[Activity]
Scan each line of the entries below for the word "root" and count the ones where it appears. The answer is that number alone.

[Material for this exercise]
****

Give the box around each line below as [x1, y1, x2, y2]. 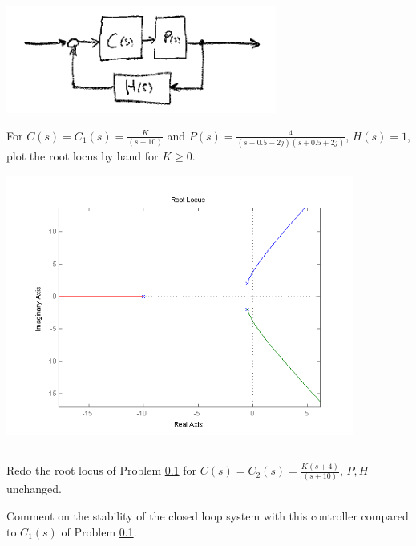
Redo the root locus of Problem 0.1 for [6, 462, 197, 479]
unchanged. [6, 480, 62, 497]
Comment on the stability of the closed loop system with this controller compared [6, 508, 409, 524]
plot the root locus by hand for [6, 148, 159, 164]

****

[Exercise solution]
2